The invention relates to an in vacuo spark generator for the spectrographic analysis, in the far ultraviolet range, of solid samples.
It is known that the chemical constitution of a sample is determined by the spectrographic study of the plasma formed by which energy electric discharges carried out in vacuo between the sample acting as an electrode and another electrode.
Such discharges are produced by a generator, also called spark source, for exciting a spectral area extending from the far ultraviolet (2000 A to a few tens of A) to the vicinity of the weak X-rays.
In order to melt and vaporize by means of an under vacuum spark part of the constituent material of a sample, metallic or not, a considerable energy (from 10 to 100 joules) must be freed during a very short period (from 1 to 10 s). As a result, the analysis conditions quickly deteriorate following wear of the sample and modifications in the physical chemical state of the neighbouring surfaces caused by the extremely high temperature which has developed.
Most of the time, the deterioration is so quick that not only a precise quantitative information is not obtained but that also the results of analyses carried out in succession are not comparable between themselves.
The difficulty increases still more when one attempts to titrate or dose the elements by studying the lines appearing in the far ultraviolet, the energies in action bringing very quickly about a plasma concentration such that the continuous background revealed by the spectrographic analysis quickly masks said lines.
Various types of in vacuo spark generators are known, the differences between them being their principle of operation.
In a first type of generator, so called of the Millikan spark type, the spark is produced in vacuo between two metallic electrodes, one of which being the sample, for a disruptive field of very high value of 10.sup.5 to 10.sup.6 volts per cm. For voltages currently used, the distance between the electrodes does not exceed 1 mm. The discharge obtained is poorly stable and difficult to reproduce due to the wear of the electrodes which increases rapidly their spacing. Due to this fact, the generator used for identifying lines of a high ionization degree cannot be used for quantitative analysis.

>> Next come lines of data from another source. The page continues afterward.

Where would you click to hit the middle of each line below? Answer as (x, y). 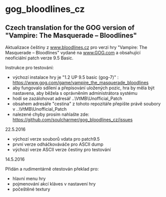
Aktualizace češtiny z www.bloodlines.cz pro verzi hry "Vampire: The (76, 47)
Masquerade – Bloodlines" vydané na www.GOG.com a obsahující (73, 53)
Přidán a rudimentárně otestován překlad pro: (52, 169)
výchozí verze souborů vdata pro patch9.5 (56, 139)
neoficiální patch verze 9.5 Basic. (39, 58)
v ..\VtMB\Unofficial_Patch (39, 109)
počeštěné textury (31, 189)
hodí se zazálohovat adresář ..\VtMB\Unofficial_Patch (67, 98)

In a second type of in vacuo spark generator, so-called sliding spark generator, the spark is produced between two electrodes, one of which being the sample, which are in contact with an insulating or semi-conductor support. The disruptive field is from 10 to 20 times weaker than that which is necessary for the generator of the first type and the spark can be formed in vacuo over a length of a few centimeters.
The generator of this second type is used in in vacuo spectrometry for works relating to fundamental research. Due to the insulating support, the generator is not convenient for carrying out quantitative analysis since the insulation supplies its own spectrum in the spectral area of the analysis. Moreover, the development of the spark depends on the physical-chemical nature of the surface of the insulating material, which is modified in permanence due to the thermal effect and to the deposition of material.
In a third type of in vacuo spark generator, so-called initiated spark generator, the main spark produced between two electrodes, one of which being the sample, is initiated by a spark of weaker energy ionizing the medium interposed between the electrodes.
In a first group of generators of this type, used for quantitative analysis in the far ultraviolet spectrum, the initiation spark is a sliding spark. Such apparatuses have the disadvantage mentioned hereabove and inherent to the sliding spark generators: the reproductibility of the discharges is very low. Moreover the maintenance interventions are numerous. In all cases, it is impossible to titrate with such generators the sample elements which are also present in the insulating material, for instance the oxygen of the sample when the insulating material is alumine.
In a second group of generators of this third type, the initiation spark is a Millikan spark, and the object is either to energize the X-radiations (S. K. HANDEL in ARKIV FOR FYSIK-Stockholm 1964), or to obtain continuous spectra in the ultraviolet. The cathode and initiation electrode, placed in the vicinity of each other, are supported by insulators and one observes in the plasma both the spectrum of the sample and that of the insulating material.